Total original de series: 59
Total después del filtrado por desviación típica: 58


### Series con medias de los intervalos máximos

In [23]:
intervalo_dias = [-3, 4]  # Incluye ambos extremos, 8 días
intervalo_horas_max = [21, 3] 
intervalo_horas_min = [7, 15]  

num_dias = intervalo_dias[1] - intervalo_dias[0] + 1  # De -3 a 4 = 8 días

In [24]:
muestras_max = {}

for serie_id, datos in muestras_ovul_filtrado.items():
    df = datos["serie"].copy()

    df["dias_rel"] = (df["resultTimestamp"] - fecha_ref) / pd.Timedelta(days=1)
    df["hora"] = df["resultTimestamp"].dt.hour
    df["fecha"] = df["resultTimestamp"].dt.date

    # Filtro intervalo horario (considera cruce de medianoche)
    if intervalo_horas_max[0] > intervalo_horas_max[1]:
        filtro_max = (df["hora"] >= intervalo_horas_max[0]) | (df["hora"] <= intervalo_horas_max[1])
    else:
        filtro_max = (df["hora"] >= intervalo_horas_max[0]) & (df["hora"] <= intervalo_horas_max[1])
    df_filtrado_max = df[filtro_max].copy()

    # Ajuste para horas después de medianoche (asignar al día anterior)
    df_filtrado_max.loc[df_filtrado_max["hora"] <= intervalo_horas_max[0], "dias_rel"] -= 1

    df_filtrado_max["dia_entero"] = np.floor(df_filtrado_max["dias_rel"]).astype(int) + 1

    medias_intervalo = df_filtrado_max.groupby("dia_entero")["result"].mean()

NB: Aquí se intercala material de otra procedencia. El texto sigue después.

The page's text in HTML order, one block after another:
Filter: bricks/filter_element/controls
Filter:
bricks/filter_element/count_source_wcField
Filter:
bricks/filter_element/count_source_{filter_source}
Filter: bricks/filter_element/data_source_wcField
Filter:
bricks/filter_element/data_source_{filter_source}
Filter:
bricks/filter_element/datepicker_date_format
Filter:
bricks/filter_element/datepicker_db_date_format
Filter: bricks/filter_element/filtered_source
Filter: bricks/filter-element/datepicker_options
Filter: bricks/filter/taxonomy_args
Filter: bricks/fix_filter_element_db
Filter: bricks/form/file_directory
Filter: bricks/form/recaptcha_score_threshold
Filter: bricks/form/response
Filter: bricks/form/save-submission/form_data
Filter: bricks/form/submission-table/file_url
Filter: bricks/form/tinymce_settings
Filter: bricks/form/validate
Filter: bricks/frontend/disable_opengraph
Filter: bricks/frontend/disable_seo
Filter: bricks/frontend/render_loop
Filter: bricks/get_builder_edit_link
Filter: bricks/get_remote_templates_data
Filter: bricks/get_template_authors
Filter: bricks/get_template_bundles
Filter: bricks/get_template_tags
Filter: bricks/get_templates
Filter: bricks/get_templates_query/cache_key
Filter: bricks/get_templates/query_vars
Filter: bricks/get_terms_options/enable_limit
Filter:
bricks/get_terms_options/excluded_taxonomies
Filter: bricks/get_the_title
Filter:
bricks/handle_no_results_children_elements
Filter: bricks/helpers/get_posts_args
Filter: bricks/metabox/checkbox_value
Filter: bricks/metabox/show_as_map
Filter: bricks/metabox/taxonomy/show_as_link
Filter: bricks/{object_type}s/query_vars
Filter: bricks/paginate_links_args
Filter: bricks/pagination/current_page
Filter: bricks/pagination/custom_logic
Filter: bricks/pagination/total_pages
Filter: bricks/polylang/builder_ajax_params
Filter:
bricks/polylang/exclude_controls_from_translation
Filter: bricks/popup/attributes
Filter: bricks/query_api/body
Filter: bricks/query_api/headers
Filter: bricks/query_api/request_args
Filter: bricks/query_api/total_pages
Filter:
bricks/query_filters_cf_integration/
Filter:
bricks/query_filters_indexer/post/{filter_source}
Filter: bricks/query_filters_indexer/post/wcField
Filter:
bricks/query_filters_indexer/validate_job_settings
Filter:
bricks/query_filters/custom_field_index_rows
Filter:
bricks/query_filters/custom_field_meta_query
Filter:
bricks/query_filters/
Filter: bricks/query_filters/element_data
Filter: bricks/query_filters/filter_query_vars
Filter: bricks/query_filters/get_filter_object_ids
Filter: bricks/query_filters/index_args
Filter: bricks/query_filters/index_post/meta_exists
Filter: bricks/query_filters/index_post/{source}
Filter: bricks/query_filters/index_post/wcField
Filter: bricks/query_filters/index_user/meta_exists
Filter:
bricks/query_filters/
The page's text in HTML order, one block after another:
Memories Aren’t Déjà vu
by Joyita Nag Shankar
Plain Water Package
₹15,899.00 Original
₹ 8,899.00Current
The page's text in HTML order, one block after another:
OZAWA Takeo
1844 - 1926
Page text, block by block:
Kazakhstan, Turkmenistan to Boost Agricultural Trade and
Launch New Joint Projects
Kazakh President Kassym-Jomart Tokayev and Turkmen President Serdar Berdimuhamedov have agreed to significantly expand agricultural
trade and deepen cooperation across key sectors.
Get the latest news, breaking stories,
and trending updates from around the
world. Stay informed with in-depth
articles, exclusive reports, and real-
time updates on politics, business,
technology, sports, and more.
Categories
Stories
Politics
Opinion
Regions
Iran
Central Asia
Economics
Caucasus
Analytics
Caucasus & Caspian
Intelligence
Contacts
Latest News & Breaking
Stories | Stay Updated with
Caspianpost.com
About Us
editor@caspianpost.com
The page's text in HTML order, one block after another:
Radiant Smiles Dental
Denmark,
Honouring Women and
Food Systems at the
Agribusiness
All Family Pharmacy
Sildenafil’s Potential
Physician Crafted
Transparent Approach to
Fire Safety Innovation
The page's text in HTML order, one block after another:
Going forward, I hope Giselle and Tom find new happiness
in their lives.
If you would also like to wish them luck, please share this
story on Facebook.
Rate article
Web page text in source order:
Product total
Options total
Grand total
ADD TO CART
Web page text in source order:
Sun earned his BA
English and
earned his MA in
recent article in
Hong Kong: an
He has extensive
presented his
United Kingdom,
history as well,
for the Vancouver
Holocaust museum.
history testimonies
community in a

    medias_intervalo = medias_intervalo.reindex(range(intervalo_dias[0], intervalo_dias[1] + 1))

    muestras_max[serie_id] = medias_intervalo.reset_index(drop=True)

In [25]:
print(len(muestras_max))

longitudes = [len(datos) for datos in muestras_max.values()]
all(l == num_dias for l in longitudes)

58


True

In [26]:
X_max = []

for serie_id, datos in muestras_max.items():
    valores = datos.values
    X_max.append(valores)


columnas = [f"t_{i}" for i in range(0, num_dias)] 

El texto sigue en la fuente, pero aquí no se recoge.